Wednesday 9 28 05

{Section notes 9/28/05
Office hours and email are posted on website.
Show as much work possible on homework for credit.
Homework tips:
Problem 1: Histidine has a lone pair of electrons on the N that is not boded to H in the book. This lone pair can pick of a H and take on a charge. This will help with parts B and C.
Problem 2: You need to use both pKa’s and the pI (which you need to find). Then use the Henderson-Hasselbalch equation (page 67.) }

9/28/05
• Different types of protein – catalytic protein in plants, transport proteins in hemoglobin, and structural proteins in skin. Figure 3-1
• For two amino acids to bond together, H2O is removed. It has an amino- terminal end and a carboxyl terminal end (you read the protein from amino to carboxyl.) The bond form is extremely stable and it retains in polarity, meaning the NH3 stays positive and the COO stays negative on the ends. The R group is not involved in the bonding.
• Polypeptide is linear structure of protein. A three letter code is used for proteins as a short hand for writing them. Table 3-3 Random distributions in proteins, not equal amounts.
• Number of bonds = amino acids -1
• Table 3-2 Molecular Data on Some Proteins. Shows their weight, how many residues and the number of polypeptide chains.
• Table 3-4 Conjugated proteins. Proteins and prosthetic groups come together to make different functioning proteins.
• Fred Sanger in the 1950’s used insulin to map the amino acids. He knew the molecular weight and started at the amino end and pulled one amino acid off at a time to chemically purify the two chains of insulin so that he could sequence.
• Primary structure- amino acid residues
• Secondary structure- alpha-helix
• Tertiary structure – polypeptide chains
• Quaternary structure – assembled subunits (All shown in Figure 3-16)
• In the 1940’s, X-ray diffraction studies shows that the proteins were 3-D.
• Water soluble proteins could also be crystallized and still be functional, showing that they proteins where is some 3-D form.
• Protein folding is very important, determines function. Will fold by non-covalent bonds in high-order folding. Primary folding is from covalent bonds.
• When folding, it is important that water is excluded because it can denature the protein. Water excludes itself because it forms stronger H bonds with other water molecules, so it finds other water to bond with, making sure it does not get in the way of the other bonds.
• Folding of Proteins
• The carbonyl oxygen has a partial negative charge and the amide nitrogen has a partial positive charge, setting up a small electric dipole. Virtually all peptide bonds in proteins occur in this Tran configuration,
• Figure 4-2 Because of this dipole and double bonds in the peptide, there are two rotation angles on the alpha carbon, creating 2 different plate alignments. (This eliminates any rings forming because of angle strain.)
• Figure 4-3 This ramachandran plot shows the different combinations of the angles that are favored thermodynamically.

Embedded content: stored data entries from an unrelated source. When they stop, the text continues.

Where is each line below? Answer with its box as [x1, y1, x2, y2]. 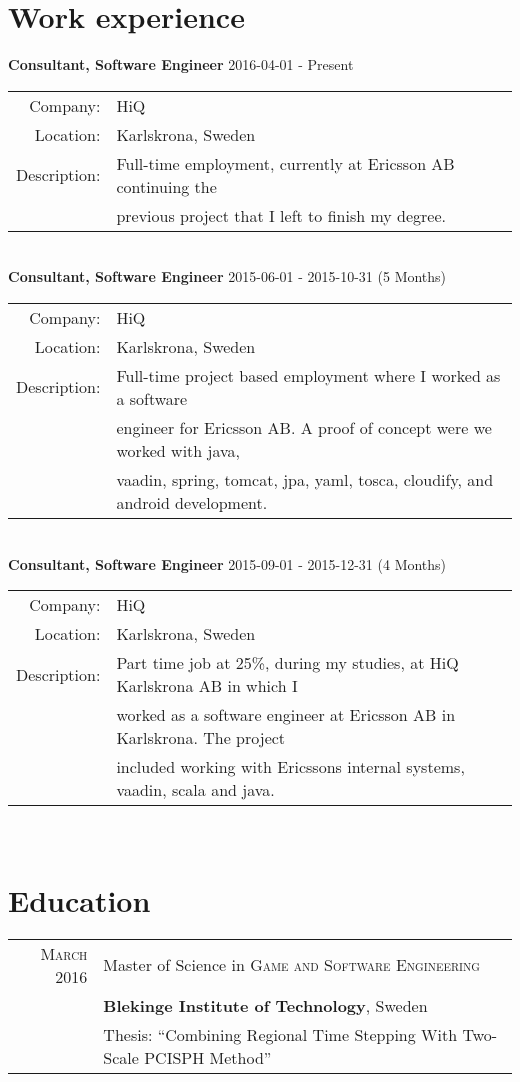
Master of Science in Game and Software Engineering [103, 953, 480, 977]
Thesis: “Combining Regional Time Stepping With [103, 1022, 458, 1046]
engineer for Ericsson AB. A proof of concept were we [116, 415, 492, 439]
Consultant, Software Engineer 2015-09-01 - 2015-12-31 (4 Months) [8, 553, 447, 574]
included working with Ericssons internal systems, [116, 755, 465, 779]
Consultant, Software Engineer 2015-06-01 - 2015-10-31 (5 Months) [8, 266, 447, 287]
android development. [116, 490, 268, 514]
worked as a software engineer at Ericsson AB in [116, 703, 456, 727]
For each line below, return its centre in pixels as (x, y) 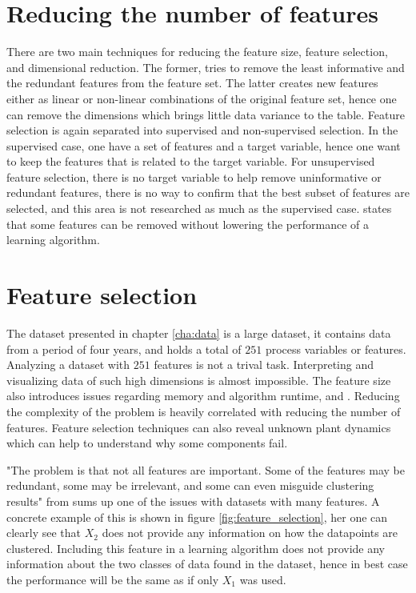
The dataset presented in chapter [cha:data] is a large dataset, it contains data (199, 333)
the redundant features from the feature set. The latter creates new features (192, 83)
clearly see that (44, 533)
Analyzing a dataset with (68, 365)
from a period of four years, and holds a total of (124, 349)
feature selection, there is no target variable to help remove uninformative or (194, 176)
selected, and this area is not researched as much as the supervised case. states (199, 208)
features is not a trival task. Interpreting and (264, 365)
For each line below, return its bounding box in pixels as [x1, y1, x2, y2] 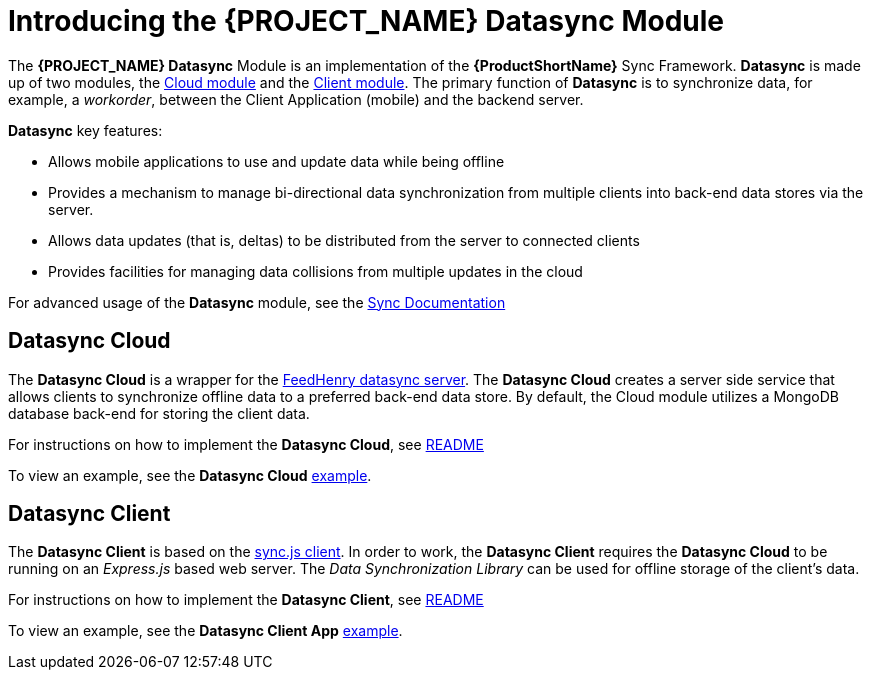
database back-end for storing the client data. [8, 404, 310, 422]
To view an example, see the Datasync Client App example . [8, 622, 403, 640]
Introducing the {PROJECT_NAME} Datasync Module [8, 4, 724, 38]
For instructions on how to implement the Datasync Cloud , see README [8, 435, 484, 453]
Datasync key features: [8, 121, 163, 139]
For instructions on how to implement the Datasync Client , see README [8, 591, 484, 609]
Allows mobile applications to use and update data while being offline [48, 152, 505, 170]
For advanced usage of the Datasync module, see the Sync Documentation [8, 293, 506, 311]
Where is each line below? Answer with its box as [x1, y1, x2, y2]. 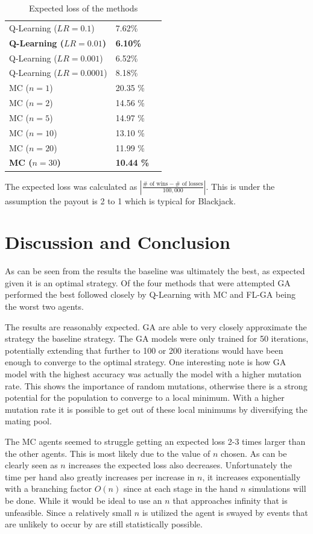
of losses [182, 181, 203, 187]
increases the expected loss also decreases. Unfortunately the [68, 459, 292, 471]
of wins [150, 181, 168, 187]
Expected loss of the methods [29, 2, 138, 14]
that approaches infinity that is [172, 494, 288, 506]
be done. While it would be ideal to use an [5, 494, 162, 506]
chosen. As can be [220, 447, 287, 459]
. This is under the [206, 180, 275, 192]
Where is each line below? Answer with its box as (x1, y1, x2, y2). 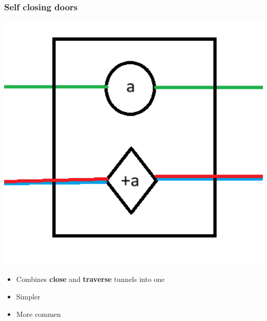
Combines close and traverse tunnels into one (16, 274, 165, 284)
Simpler (16, 291, 41, 301)
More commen (16, 308, 61, 319)
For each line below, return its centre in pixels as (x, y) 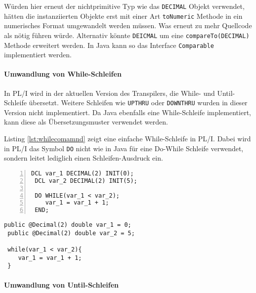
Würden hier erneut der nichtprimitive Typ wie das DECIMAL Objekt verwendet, (124, 6)
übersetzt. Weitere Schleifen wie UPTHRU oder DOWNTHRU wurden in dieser (138, 103)
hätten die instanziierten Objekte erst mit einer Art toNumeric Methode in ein (123, 16)
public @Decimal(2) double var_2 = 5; (71, 233)
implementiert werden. (38, 55)
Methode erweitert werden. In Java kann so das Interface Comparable (109, 45)
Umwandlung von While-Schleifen (63, 74)
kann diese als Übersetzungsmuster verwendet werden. (86, 122)
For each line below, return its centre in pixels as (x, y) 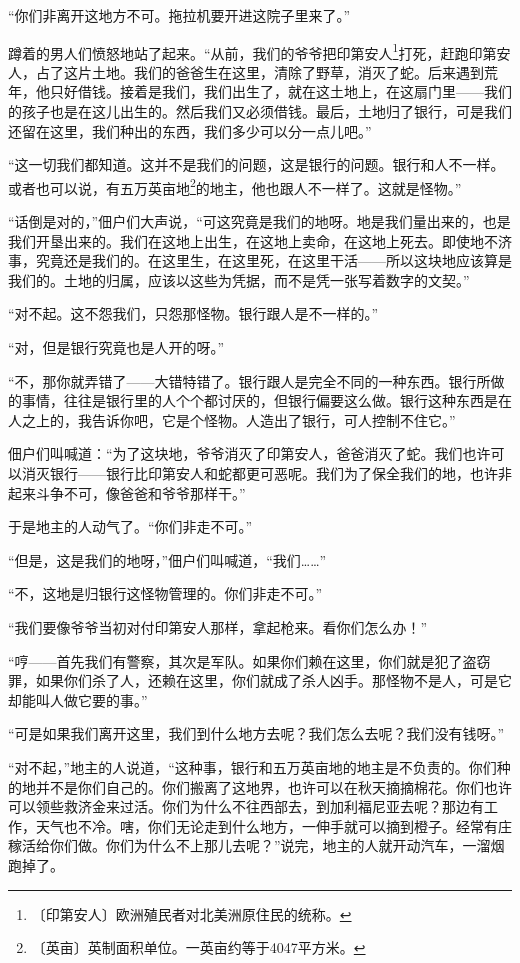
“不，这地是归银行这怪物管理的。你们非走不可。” (165, 593)
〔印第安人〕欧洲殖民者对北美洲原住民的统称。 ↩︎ (191, 913)
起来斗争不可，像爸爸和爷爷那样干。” (127, 492)
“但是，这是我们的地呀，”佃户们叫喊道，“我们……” (167, 559)
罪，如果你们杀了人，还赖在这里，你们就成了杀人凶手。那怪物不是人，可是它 (260, 680)
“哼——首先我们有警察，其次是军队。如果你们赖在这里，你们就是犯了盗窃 (249, 660)
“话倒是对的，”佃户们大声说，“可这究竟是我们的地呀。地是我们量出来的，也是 (259, 221)
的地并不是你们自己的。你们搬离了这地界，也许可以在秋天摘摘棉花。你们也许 (260, 786)

• Figure 4-4 folding in an alpha helix was just a guess at first and had to be proven, it was right.
• Because of the acceptor and donor still present in the backbone of the helix, higher structures were possible because of more H bonding.
• Box 4-1 Right handed helix, thumb is pointing to the amino terminal end and fingers turn counter clock wise up the amino acids. Right handed helixes are more favored than left.

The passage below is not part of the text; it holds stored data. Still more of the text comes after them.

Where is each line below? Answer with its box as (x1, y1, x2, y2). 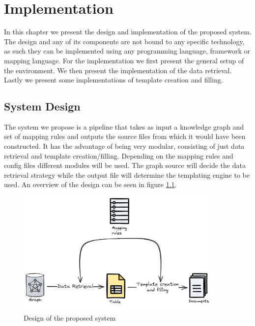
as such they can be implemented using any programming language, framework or (4, 46, 250, 56)
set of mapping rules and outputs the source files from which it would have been (4, 131, 246, 141)
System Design (4, 99, 81, 114)
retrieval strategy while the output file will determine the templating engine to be (4, 169, 250, 180)
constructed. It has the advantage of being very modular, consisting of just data (4, 141, 245, 151)
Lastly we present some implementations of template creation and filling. (4, 75, 223, 85)
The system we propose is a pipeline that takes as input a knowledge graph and (4, 121, 244, 132)
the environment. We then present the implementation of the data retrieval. (4, 65, 232, 75)
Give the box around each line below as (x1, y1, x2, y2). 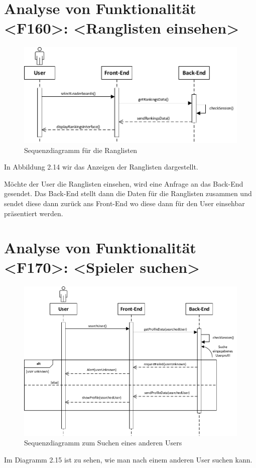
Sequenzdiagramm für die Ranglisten (24, 144, 138, 155)
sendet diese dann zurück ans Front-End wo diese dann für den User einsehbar (4, 198, 245, 208)
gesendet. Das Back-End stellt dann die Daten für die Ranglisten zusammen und (4, 188, 252, 199)
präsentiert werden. (4, 208, 63, 218)
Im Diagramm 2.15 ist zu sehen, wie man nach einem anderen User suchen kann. (4, 454, 252, 464)
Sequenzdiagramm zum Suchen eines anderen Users (24, 437, 182, 448)
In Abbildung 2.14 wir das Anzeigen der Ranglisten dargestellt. (4, 162, 198, 172)
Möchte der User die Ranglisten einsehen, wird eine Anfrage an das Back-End (4, 178, 243, 189)
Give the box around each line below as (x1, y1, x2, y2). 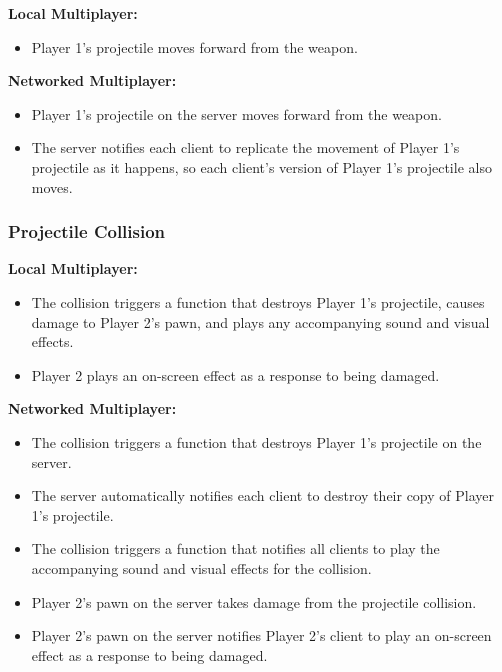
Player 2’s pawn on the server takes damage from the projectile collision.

• R groups are all facing out. The sequence depends on stability of the R group. R groups can attract or repel each other. Just another factor in folding.
• Alpha helixes have dipole movement toward amino terminus, which effects which way the R group is pointing depending on it charge.
• Antiparallel- beta structure in a sheet form. Figure 4-7 (He stopped talking because time was out. He will continue here on Friday 9/30.)